Galaxy in the constellation Centaurus

NGC 5121 is an unbarred spiral galaxy in the constellation Centaurus. The galaxy lies about 80 million light years away from Earth, which means, given its apparent dimensions, that NGC 5121 is approximately 55,000 light years across. It was discovered by John Herschel on June 26, 1834.

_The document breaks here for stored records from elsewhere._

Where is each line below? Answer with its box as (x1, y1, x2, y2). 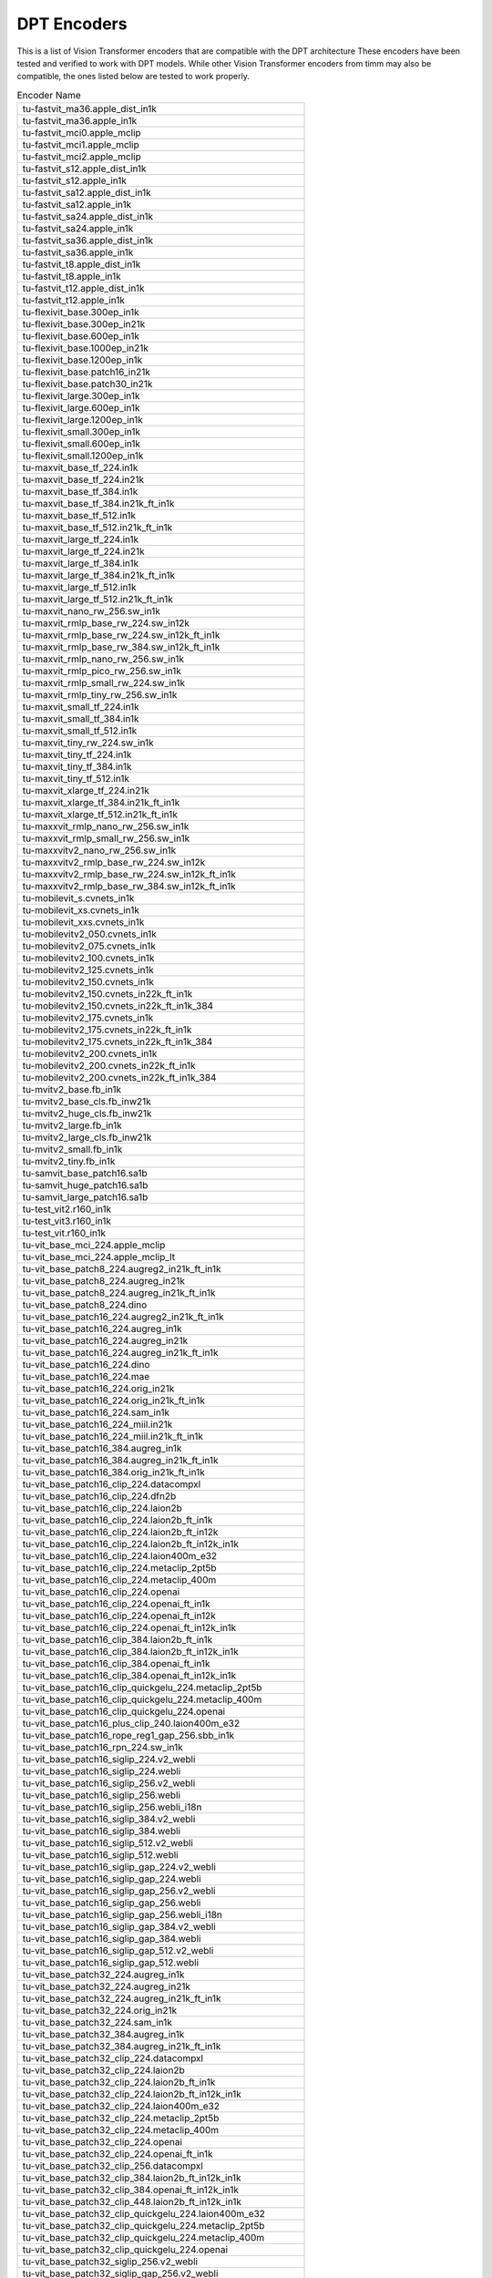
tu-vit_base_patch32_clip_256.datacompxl (22, 2160, 204, 2172)
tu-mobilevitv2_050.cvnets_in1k (22, 928, 157, 940)
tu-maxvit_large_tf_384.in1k (22, 557, 139, 569)
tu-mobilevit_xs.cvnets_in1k (22, 904, 140, 917)
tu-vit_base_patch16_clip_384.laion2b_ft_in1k (22, 1634, 213, 1647)
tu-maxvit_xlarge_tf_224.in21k (22, 785, 149, 797)
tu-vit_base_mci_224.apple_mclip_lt (22, 1251, 176, 1264)
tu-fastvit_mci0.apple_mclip (22, 127, 141, 139)
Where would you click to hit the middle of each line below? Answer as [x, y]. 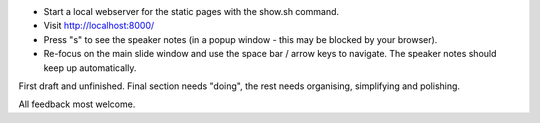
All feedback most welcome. [77, 104]
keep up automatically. [90, 67]
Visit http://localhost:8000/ [99, 26]
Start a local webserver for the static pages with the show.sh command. [191, 11]

The galaxy has a bright nucleus, which is inactive. The nuclear region appears elongated, maybe due to the presence of a bar. The isophotes of the bulge appear circular towards the centre but become elliptical at its outer regions. The galaxy is unbarred. The bulge is surrounded by a low surface brightness disk. The disk features a spiral pattern with multiple tightly wound spiral arms. The spiral pattern is subtle and thus the galaxy had been classified in the past as a lenticular galaxy.

NGC 5121 is the foremost galaxy of the NGC 5121 Group, also known as LGG 349. Other members of the group include ESO 382- 45, ESO 324- 23, ESO 382- 31, NGC 5121A, and ESO 324- 26.